레드팀이 특정 ATT&CK 기법 실행
블루팀이 5분 내 SIEM 알람 확인
알람 발생 시: 규칙 문서화 후 다음 기법으로
알람 미발생 시: 함께 탐지 규칙 작성 후 재테스트

Invoke-AtomicTest T1003.001  # LSASS 자격증명 덤핑
Invoke-AtomicTest T1550.002  # Pass-the-Hash
Invoke-AtomicTest T1558.003  # Kerberoasting

# 항상: 먼저 격리된 랩 환경에서 실행
# 항상: 블루팀이 라이브로 모니터링 중인 상태에서 실행

탐지 우선순위 빠른 참조

우선순위 1 (분 단위 탐지):
  - LSASS 자격증명 덤핑 (T1003.001)
  - DCSync 공격 (T1003.006)
  - Kerberoasting (T1558.003)

우선순위 2 (시간 단위 탐지):
  - Pass-the-Hash / Pass-the-Ticket (T1550)
  - WMI/PSExec/RDP를 통한 측면 이동 (T1021)
  - 비정상 서비스 계정 활동

우선순위 3 (일 단위 탐지):
  - 지속성 메커니즘 (T1053, T1547)
  - 내부 정찰 — LDAP 쿼리, 네트워크 스캐닝
  - 데이터 준비 행위 (T1074)

현장에서 배운 실패 패턴

알람 피로가 프로그램을 죽인다. EDR 최대 민감도로 하루 10,000개 알람이 쏟아지면 팀은 무시하기 시작한다. 정밀도 90%에 100개 알람이 정밀도 50%에 10,000개보다 낫다. 알람 볼륨은 보안 문제가 아닌 엔지니어링 문제다.

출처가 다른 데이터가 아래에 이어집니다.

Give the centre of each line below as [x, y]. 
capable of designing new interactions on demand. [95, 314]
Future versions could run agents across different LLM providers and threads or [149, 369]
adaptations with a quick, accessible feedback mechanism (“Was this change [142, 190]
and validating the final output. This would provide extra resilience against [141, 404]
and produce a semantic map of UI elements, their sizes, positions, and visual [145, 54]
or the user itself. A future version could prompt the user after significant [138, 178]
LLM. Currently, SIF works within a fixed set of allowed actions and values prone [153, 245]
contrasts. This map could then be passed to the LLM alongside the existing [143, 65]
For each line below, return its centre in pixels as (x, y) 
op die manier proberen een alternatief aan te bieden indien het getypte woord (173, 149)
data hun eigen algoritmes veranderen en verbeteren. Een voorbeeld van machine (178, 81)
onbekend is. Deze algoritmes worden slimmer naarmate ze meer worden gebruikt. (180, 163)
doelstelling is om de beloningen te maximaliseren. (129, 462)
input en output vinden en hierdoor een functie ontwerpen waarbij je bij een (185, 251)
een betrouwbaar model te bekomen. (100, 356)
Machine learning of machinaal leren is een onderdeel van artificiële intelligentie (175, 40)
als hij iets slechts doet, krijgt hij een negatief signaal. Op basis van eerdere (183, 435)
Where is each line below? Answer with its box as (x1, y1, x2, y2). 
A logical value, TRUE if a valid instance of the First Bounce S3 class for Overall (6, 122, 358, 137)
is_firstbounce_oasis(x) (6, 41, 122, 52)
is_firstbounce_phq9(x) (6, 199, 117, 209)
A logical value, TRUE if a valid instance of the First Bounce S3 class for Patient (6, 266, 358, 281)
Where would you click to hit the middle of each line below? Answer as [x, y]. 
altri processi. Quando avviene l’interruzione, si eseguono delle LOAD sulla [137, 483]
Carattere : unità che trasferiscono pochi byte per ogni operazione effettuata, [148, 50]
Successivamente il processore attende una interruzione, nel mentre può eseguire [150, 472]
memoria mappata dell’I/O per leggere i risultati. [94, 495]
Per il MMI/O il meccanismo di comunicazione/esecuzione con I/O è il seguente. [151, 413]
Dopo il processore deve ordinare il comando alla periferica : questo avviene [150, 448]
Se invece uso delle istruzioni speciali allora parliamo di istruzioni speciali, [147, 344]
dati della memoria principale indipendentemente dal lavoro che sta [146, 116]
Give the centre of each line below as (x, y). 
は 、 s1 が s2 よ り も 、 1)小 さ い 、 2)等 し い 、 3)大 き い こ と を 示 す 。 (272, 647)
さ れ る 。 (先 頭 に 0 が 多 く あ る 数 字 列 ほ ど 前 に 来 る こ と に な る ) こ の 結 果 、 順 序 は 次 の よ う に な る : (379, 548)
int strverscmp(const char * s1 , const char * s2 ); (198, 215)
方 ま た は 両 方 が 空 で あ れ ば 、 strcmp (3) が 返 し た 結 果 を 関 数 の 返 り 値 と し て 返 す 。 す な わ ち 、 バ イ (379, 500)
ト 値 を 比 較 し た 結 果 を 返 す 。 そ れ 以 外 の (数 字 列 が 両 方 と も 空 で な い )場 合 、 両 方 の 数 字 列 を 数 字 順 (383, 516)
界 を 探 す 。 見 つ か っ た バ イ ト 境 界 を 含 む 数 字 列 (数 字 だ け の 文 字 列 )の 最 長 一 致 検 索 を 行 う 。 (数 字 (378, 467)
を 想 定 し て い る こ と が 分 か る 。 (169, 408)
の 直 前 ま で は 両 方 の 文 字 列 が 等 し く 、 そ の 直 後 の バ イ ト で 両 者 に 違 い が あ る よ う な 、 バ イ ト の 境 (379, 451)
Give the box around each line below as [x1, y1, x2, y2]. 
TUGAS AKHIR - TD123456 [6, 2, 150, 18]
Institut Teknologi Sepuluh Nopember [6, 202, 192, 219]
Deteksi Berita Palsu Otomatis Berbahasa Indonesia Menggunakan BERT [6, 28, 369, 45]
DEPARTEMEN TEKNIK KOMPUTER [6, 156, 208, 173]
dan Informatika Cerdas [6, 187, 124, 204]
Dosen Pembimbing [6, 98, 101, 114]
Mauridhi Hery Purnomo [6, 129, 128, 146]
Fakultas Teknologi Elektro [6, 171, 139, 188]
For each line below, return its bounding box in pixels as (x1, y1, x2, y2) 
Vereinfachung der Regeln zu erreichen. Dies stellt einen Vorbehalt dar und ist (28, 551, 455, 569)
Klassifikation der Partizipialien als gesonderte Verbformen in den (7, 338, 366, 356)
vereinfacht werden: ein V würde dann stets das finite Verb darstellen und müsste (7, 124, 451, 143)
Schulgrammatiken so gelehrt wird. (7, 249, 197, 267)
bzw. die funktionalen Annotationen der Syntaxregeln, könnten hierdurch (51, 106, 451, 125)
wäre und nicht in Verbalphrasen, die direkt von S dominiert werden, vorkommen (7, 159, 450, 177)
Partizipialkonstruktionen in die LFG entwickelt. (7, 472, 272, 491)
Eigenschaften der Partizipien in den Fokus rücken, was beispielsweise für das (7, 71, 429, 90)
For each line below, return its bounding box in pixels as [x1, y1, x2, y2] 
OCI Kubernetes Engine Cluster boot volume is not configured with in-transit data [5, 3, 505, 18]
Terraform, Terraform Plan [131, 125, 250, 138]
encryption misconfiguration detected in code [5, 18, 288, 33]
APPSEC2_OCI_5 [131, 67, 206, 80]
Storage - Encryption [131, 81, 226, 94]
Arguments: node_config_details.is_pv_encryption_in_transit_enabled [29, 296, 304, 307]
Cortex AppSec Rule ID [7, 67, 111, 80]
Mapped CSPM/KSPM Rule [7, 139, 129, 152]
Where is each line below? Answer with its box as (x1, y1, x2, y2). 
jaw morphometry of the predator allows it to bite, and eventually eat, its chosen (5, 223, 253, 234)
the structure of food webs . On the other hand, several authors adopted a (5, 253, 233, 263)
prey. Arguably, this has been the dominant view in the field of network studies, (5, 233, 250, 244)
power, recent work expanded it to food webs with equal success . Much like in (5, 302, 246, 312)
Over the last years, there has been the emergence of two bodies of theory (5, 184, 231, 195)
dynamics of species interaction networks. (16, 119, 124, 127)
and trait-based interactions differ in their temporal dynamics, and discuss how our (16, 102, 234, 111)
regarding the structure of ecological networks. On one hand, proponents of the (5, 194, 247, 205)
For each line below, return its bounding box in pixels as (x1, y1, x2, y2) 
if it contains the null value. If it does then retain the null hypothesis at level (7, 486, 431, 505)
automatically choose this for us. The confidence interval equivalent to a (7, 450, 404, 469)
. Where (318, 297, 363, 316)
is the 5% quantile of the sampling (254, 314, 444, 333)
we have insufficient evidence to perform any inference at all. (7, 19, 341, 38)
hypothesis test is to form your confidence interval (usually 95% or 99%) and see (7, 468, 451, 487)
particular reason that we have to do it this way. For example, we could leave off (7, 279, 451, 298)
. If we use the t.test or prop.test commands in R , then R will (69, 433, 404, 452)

“EDR 있잖아요”는 Assumed Breach가 아니다. 네트워크(동-서 트래픽), 신원(인증 이벤트), 엔드포인트, 데이터 — 다중 레이어 탐지가 필요하다. 공격자는 당신의 EDR을 미리 테스트하고 당신보다 맹점을 더 잘 안다.

문서상 세분화 vs. 실제 세분화. 방화벽 규칙이 레거시 세그먼트에 적용되지 않은 경우가 많다. 분기별로 실제 측면 이동 시뮬레이션으로 세분화를 테스트하라.

체류 시간은 후행 지표다. “73일에서 14일로 줄었다”는 좋지만 결과를 측정하는 것이다. 탐지 커버리지(몇 %의 ATT&CK 기법이 탐지되는가?)와 탐지 속도(올바른 알람이 얼마나 빨리 뜨는가?)가 진짜 선행 지표다.